(Records from a data source)
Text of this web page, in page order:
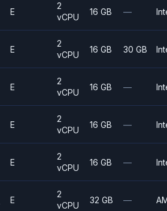
E
2
vCPU
16 GB —
E
2
vCPU
16 GB 30 GB
E
2
vCPU
16 GB —
E
2
vCPU
16 GB —
E
2
vCPU
16 GB —
E
2
vCPU
32 GB —
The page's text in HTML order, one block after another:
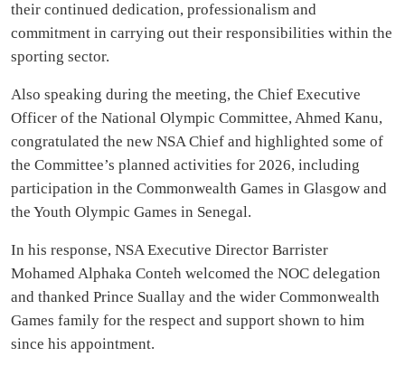
their continued dedication, professionalism and
commitment in carrying out their responsibilities within the
sporting sector.
Also speaking during the meeting, the Chief Executive
Officer of the National Olympic Committee, Ahmed Kanu,
congratulated the new NSA Chief and highlighted some of
the Committee’s planned activities for 2026, including
participation in the Commonwealth Games in Glasgow and
the Youth Olympic Games in Senegal.
In his response, NSA Executive Director Barrister
Mohamed Alphaka Conteh welcomed the NOC delegation
and thanked Prince Suallay and the wider Commonwealth
Games family for the respect and support shown to him
since his appointment.

What is required: Pull every line containing "Games" from the entries above and copy it.

Your solution:
participation in the Commonwealth Games in Glasgow and
the Youth Olympic Games in Senegal.
Games family for the respect and support shown to him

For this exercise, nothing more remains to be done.